Genomic deoxyribonucleic acid (DNA) extraction
Genomic DNA was extracted using a protocol described by Mahuku et al. [20-22] with minor modification. The harvested fresh fungal mycelium was transferred to sterilized 1.7 ml tube containing 500 microliter of TES extraction buffer (0.2 m Tris-HCl pH 8.0; 10 mm EDTA, pH 8.0, 0.5 m NaCl, 1% SDS); sterilized sand was added and grinded using mortar and pistil. The samples were mixed using vortex for 30s and then incubated in the water bath at 65°C for 30 minutes before it was centrifuged for 15 minutes at 20,800 g. The supernatant was transferred to a new tube and an equal volume of ice cold isopropanol was added. Tubes were then incubated at -20°C for 1 hour, followed by centrifugation for 10 minutes at 20,800 g to pellet the DNA. The supernatant was eliminated and the DNA pellet was washed with 800 microliters of cold 70% ethanol; the tubes were then turned upside down on clear sterile paper towel for 45 minutes to air dry. The dried DNA pellet was diluted with 1 x TAE buffer.
Rep-PCR fingerprinting
In rep-PCR, fingerprinting three families of repetitive sequences were used (Table 2). They included:
Genetic markers | Sequences 5’ to 3’ | Ta °C | GC% | Number of nucleotides | References |
---|---|---|---|---|---|
REP 1R | IIIICGICGICATCIGGC | 49 | 52.9 | 18 | [21] |
REP 2 | IIICGNCGNCATCNGGC | 58 | 52.9 | 17 | [21] |
ERIC 1R | ATGTAAGCTCCTGGGGATTCAC | 58 | 50 | 22 | [22] |
ERIC 2 | AAGTAAGTGACTGGGGTGAGCG | 42 | 54.5 | 22 | [22] |
BOX A1R | CTACGGCAAGGCGACGCTGACG | 50 | 68.2 | 22 | [6] |
Table 2: Molecular markers used to amplify PCR fingerprinting products of Pseudocercospora griseola.

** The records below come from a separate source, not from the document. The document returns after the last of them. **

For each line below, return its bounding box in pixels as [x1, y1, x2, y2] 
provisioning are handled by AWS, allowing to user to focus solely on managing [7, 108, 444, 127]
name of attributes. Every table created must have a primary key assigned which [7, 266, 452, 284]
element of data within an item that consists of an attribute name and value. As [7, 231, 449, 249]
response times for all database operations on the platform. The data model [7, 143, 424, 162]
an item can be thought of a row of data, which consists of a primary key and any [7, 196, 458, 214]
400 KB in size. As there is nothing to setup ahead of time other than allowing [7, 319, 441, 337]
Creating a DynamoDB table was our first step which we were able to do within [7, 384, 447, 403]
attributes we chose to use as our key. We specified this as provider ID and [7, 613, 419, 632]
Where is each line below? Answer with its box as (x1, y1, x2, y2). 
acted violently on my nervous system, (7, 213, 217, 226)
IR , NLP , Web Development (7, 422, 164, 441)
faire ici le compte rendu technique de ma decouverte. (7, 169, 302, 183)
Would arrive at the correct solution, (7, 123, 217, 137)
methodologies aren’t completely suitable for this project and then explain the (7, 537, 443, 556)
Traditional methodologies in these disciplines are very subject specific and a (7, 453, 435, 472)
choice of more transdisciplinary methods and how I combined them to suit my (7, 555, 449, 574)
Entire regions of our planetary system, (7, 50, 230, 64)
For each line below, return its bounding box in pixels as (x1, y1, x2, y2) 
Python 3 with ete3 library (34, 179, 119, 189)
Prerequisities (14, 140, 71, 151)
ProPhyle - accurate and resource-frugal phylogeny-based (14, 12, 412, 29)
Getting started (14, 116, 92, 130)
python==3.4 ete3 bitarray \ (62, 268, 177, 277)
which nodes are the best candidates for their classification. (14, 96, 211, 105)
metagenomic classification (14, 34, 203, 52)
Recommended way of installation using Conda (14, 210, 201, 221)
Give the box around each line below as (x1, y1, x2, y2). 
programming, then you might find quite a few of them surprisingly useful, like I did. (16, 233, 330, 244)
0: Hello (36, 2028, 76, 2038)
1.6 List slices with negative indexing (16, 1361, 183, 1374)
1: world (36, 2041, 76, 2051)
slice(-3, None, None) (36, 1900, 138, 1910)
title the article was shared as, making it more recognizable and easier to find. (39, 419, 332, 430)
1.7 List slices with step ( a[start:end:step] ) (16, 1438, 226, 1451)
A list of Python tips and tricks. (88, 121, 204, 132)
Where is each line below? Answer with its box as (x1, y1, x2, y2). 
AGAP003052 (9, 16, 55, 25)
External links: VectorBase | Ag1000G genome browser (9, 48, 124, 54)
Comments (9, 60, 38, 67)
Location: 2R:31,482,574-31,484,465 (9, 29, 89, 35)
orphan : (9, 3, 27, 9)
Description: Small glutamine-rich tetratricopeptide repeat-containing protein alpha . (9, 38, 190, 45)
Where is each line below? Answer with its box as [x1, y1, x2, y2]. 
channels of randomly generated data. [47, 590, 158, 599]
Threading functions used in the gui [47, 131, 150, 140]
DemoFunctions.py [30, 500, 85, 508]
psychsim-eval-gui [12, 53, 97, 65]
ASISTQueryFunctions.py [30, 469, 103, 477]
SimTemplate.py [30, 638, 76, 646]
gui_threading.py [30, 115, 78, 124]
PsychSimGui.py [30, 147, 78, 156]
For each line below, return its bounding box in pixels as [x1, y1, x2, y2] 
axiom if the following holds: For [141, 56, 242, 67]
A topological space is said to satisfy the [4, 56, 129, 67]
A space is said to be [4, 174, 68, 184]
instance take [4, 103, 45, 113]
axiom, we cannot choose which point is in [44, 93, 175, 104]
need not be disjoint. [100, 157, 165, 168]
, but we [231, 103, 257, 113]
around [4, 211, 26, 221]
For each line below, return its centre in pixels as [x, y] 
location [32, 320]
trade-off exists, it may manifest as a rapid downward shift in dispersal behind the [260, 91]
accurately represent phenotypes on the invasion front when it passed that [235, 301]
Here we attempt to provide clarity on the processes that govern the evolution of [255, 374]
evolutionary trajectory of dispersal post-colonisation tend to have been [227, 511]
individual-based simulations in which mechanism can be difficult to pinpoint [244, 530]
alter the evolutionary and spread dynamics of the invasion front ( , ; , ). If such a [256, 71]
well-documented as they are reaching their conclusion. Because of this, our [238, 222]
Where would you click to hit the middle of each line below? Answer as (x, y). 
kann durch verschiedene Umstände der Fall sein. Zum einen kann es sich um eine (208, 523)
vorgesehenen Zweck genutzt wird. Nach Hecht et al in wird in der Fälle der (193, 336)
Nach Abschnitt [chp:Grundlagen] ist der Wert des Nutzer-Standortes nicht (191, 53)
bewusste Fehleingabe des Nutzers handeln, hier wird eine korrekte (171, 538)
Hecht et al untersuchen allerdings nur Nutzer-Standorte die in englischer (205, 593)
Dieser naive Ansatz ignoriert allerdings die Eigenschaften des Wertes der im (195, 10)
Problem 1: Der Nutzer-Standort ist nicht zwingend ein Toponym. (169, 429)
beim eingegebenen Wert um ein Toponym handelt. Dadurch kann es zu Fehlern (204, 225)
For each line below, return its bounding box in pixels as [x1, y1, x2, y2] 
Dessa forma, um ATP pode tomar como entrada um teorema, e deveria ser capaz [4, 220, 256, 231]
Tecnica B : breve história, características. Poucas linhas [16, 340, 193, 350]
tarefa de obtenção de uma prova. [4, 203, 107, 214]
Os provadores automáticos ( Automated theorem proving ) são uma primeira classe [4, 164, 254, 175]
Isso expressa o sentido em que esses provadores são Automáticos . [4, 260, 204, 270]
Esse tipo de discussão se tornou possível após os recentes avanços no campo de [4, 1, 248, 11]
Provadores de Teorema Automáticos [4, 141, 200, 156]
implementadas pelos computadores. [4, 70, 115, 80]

1) The Repetitive Extragenic Palindromic (REP) sequence REP1R-1/ REP2-1 (18 nucleotides in length), as described by Versalovic et al. [6].
2) The Enterobacterial Repetitive Intergenic Consensus (ERIC) in which two oligonucleotide primer pairs used for PCR amplification ERIC1R/ERIC2 (22 nucleotide in length).
3) BOX elements (22 nucleotide in length) [23].
Optimal PCR conditions for each of the primer sets used were as described by De-Bruijn [9] with minor modification of the annealing temperature. The reproducibility of rep-PCR was tested by amplifying DNA two times from ten randomly chosen strains. The PCR amplifications were performed with a thermal cycler 2710 using PCR premix (GEillustra) as described by the manufacturer [24]. The PCR products were electrophoresed in a 1.5% agarose gel for 2 h at a constant voltage of 90 V in 1 × TAE buffer (40 mMTris-Acetate, 1 mM EDTA, pH 8.0) at 4°C. Gels were stained in ethidium bromide and the rep-PCR profiles and fingerprinting patterns were visualized under UV light, and the image was captured using a Canon digital camera mounted on the visualization hood.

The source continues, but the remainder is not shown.